According to recent research from the National Retail Foundation, Valentine spending will go up 13% from last year, and much of that revenue will come from smartphones and tablets, with mobile coupons and special offers playing a significant role. To give your mobile marketing strategy some heart-shaped oomph this year, try these six ideas to help your audience get engaged in more ways than one!

 

1) ‘Bring a Partner’ Discounts

For Valentine’s-themed mobile coupons, why not offer a 2-for-1 deal? Intuitively suitable for restaurants, spas, hotels, mobile coupons can drive traffic to virtually any type of business.

 

2) Social Media Makeover

In the run up to the big day, overhaul your social media presence to give off a hearts ’n’ flowers vibe.

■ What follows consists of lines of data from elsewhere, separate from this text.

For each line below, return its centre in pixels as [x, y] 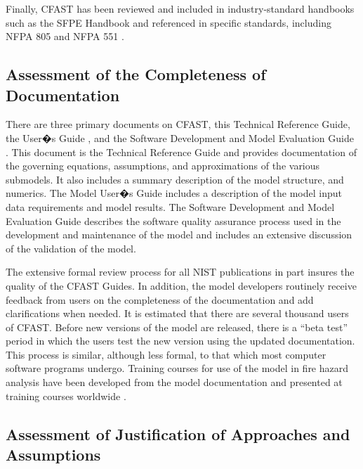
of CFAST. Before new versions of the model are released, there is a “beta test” [177, 327]
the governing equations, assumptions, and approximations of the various [163, 166]
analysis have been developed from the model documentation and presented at [174, 382]
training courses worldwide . [66, 396]
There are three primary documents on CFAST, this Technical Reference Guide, [178, 124]
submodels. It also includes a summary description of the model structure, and [175, 179]
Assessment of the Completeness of [136, 74]
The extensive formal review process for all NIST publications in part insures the [180, 272]
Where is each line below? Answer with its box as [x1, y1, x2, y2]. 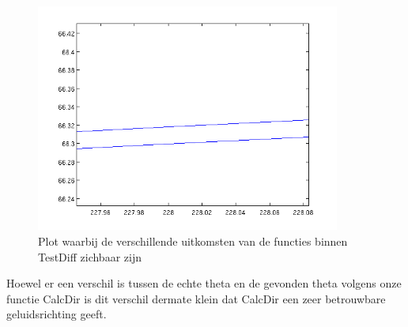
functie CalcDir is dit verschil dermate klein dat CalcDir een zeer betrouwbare [6, 290, 386, 306]
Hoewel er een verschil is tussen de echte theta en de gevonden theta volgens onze [6, 275, 402, 291]
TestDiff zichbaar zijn [38, 248, 142, 265]
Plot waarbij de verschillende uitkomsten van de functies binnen [38, 233, 348, 250]
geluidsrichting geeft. [6, 306, 107, 322]
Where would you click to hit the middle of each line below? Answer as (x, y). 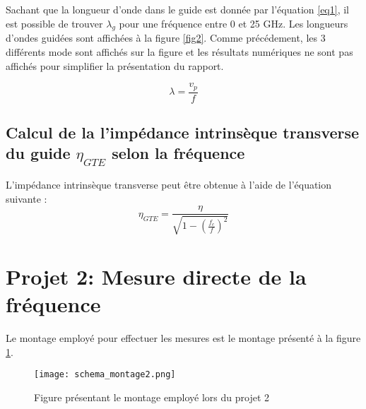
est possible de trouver (54, 23)
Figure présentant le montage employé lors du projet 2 (152, 397)
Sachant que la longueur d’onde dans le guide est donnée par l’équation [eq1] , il (178, 9)
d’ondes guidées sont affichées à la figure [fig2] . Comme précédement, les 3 (166, 38)
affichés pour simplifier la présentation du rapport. (115, 65)
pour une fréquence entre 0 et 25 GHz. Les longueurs (234, 23)
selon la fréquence (178, 153)
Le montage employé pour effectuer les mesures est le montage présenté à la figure (183, 338)
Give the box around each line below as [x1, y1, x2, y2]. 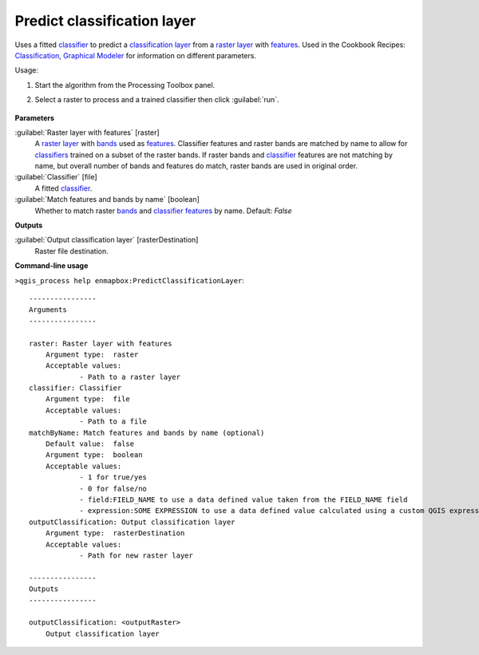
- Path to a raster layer [79, 372, 181, 381]
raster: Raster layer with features [29, 339, 172, 348]
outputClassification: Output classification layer [29, 517, 236, 527]
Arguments [29, 306, 67, 314]
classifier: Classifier [29, 384, 122, 393]
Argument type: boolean [45, 451, 143, 460]
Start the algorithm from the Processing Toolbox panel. [34, 80, 216, 89]
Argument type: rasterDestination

Facebook should be a primarily visual medium, so focus on creating strong images with a lovelorn bent (a themed variation of your logo is a good start). Humor is key, as it makes your posts more shareable, so if you can find a way to poke fun at the holiday whilst invoking its warm center, you’ve hit the Valentine’s mobile marketing jackpot. Whatever you do, social media should be front and center of your mobile marketing strategy.

 

3) Dedicated Microsite 

To reinforce your Valentine’s Day message, create a separate landing page or microsite. Forget about using it as a direct sales channel. Instead, hand it over to your most creative people to showcase their talents. Run a themed competition such as a Saint Valentine quiz with a romantic vacation as the prize. A separate site provides a chance to amplify the themed design elements and show your customers you’re serious about whatever Valentine offers you’re making. Plus, the SEO value of a dedicated holiday site is huge. If it works, use the same tactic for July 4, Thanksgiving and any other national holiday you can make use of.

 

4) Be Ready for ‘the Last Minute-men’

In 2013, Adobe found that spending on gifts steadily increased throughout January and early February, but spiked during the last five days before the 14th. Much like at Christmas, there’s a significant portion of consumers who leave their Valentine’s shopping until the last minute, so pushing last minute mobile coupons and other mobile marketing tactics can really pay off. And with Valentine’s Day falling on a Saturday, the ‘last minute’ effect promises to be even greater this year.

 

5) Originality Breeds Attention

Ok, so this applies to all mobile marketing tactics, irrespective of the time of year, but if your strategy has been lacking in originality, Valentine’s Day is the perfect opportunity to try something fresh for Q1. Encourage user engagement by asking them to share love stories, or take a leaf out of Tiffany’s book and try something along the lines of their ‘Concierge of Love’ campaign. If you have the resources to create a Valentine’s app with your original idea, go for it - you can resurrect it every year to maximize your ROI.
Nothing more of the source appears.